◆ **What you have to do**: In the listing below, find the line with "Tötung verantworten. Die" and the line with "grünem Lichtsignal losgefahren". Repeat those two lines and all lines between them exactly.

Start of Supplied material

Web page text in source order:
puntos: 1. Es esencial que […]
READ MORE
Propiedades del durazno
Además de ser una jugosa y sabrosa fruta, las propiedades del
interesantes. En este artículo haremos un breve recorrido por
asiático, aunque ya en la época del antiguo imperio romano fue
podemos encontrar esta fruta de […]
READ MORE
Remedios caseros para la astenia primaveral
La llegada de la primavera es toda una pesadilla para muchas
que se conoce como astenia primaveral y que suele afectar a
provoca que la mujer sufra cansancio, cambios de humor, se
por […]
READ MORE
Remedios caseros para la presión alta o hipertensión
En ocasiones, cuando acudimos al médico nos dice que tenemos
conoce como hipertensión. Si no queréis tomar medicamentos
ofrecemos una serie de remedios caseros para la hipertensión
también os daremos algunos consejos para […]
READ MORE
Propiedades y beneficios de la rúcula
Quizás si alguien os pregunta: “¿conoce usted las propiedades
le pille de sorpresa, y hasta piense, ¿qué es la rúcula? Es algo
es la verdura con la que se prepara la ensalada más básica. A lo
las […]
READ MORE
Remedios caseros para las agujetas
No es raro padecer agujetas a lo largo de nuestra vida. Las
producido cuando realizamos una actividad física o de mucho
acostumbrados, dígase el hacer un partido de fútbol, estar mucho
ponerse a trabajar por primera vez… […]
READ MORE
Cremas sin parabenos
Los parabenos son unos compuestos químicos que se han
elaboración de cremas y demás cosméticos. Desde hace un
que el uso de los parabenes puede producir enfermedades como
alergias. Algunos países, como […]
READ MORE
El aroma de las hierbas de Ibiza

End of Supplied material
Start of Supplied material

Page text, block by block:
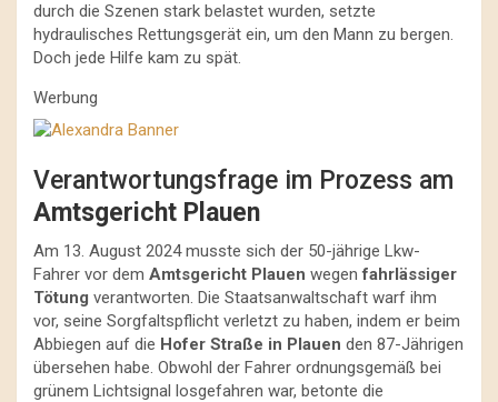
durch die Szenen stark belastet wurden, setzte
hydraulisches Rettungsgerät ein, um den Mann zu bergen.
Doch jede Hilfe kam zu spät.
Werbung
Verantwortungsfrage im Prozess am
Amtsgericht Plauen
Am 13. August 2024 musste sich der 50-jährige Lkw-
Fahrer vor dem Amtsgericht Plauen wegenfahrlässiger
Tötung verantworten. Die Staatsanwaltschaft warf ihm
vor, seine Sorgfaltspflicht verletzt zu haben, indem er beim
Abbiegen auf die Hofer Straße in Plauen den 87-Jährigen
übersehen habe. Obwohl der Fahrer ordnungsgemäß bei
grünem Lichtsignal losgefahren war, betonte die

End of Supplied material
Start of Supplied material

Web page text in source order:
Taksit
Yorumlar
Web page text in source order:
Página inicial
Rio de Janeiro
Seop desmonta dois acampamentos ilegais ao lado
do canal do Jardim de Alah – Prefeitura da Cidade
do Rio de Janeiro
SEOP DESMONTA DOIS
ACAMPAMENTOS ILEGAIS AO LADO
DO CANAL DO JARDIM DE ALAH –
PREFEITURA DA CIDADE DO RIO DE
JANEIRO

End of Supplied material

◆ **Exercise solution**:
Tötung verantworten. Die Staatsanwaltschaft warf ihm
vor, seine Sorgfaltspflicht verletzt zu haben, indem er beim
Abbiegen auf die Hofer Straße in Plauen den 87-Jährigen
übersehen habe. Obwohl der Fahrer ordnungsgemäß bei
grünem Lichtsignal losgefahren war, betonte die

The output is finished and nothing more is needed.